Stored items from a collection

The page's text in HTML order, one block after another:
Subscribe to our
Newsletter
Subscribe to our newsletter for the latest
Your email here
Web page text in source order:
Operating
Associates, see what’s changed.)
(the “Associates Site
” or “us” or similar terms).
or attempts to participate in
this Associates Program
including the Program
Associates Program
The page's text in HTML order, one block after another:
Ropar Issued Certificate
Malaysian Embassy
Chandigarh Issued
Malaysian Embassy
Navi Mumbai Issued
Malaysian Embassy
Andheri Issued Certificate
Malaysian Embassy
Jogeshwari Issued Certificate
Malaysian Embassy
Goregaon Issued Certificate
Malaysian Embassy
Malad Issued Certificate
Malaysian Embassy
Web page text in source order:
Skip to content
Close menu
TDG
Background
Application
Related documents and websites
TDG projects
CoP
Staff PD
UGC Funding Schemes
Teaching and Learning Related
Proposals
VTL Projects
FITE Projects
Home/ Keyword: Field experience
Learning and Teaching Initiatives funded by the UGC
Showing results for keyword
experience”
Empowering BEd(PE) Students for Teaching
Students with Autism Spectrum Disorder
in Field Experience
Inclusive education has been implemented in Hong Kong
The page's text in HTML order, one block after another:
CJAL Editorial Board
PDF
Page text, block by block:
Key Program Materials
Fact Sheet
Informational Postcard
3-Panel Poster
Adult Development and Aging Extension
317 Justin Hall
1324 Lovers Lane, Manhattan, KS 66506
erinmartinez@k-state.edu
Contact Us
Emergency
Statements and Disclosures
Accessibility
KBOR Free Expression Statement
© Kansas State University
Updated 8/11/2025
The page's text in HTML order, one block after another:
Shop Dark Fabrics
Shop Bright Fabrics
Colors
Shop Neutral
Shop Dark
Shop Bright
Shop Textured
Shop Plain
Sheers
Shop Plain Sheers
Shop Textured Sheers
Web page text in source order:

**Exercise instructions**. All entries should be restated word for word.

**Exercise answer**.
The page's text in HTML order, one block after another:
Subscribe to our
Newsletter
Subscribe to our newsletter for the latest
Your email here
Web page text in source order:
Operating
Associates, see what’s changed.)
(the “Associates Site
” or “us” or similar terms).
or attempts to participate in
this Associates Program
including the Program
Associates Program
The page's text in HTML order, one block after another:
Ropar Issued Certificate
Malaysian Embassy
Chandigarh Issued
Malaysian Embassy
Navi Mumbai Issued
Malaysian Embassy
Andheri Issued Certificate
Malaysian Embassy
Jogeshwari Issued Certificate
Malaysian Embassy
Goregaon Issued Certificate
Malaysian Embassy
Malad Issued Certificate
Malaysian Embassy
Web page text in source order:
Skip to content
Close menu
TDG
Background
Application
Related documents and websites
TDG projects
CoP
Staff PD
UGC Funding Schemes
Teaching and Learning Related
Proposals
VTL Projects
FITE Projects
Home/ Keyword: Field experience
Learning and Teaching Initiatives funded by the UGC
Showing results for keyword
experience”
Empowering BEd(PE) Students for Teaching
Students with Autism Spectrum Disorder
in Field Experience
Inclusive education has been implemented in Hong Kong
The page's text in HTML order, one block after another:
CJAL Editorial Board
PDF
Page text, block by block:
Key Program Materials
Fact Sheet
Informational Postcard
3-Panel Poster
Adult Development and Aging Extension
317 Justin Hall
1324 Lovers Lane, Manhattan, KS 66506
erinmartinez@k-state.edu
Contact Us
Emergency
Statements and Disclosures
Accessibility
KBOR Free Expression Statement
© Kansas State University
Updated 8/11/2025
The page's text in HTML order, one block after another:
Shop Dark Fabrics
Shop Bright Fabrics
Colors
Shop Neutral
Shop Dark
Shop Bright
Shop Textured
Shop Plain
Sheers
Shop Plain Sheers
Shop Textured Sheers
Web page text in source order:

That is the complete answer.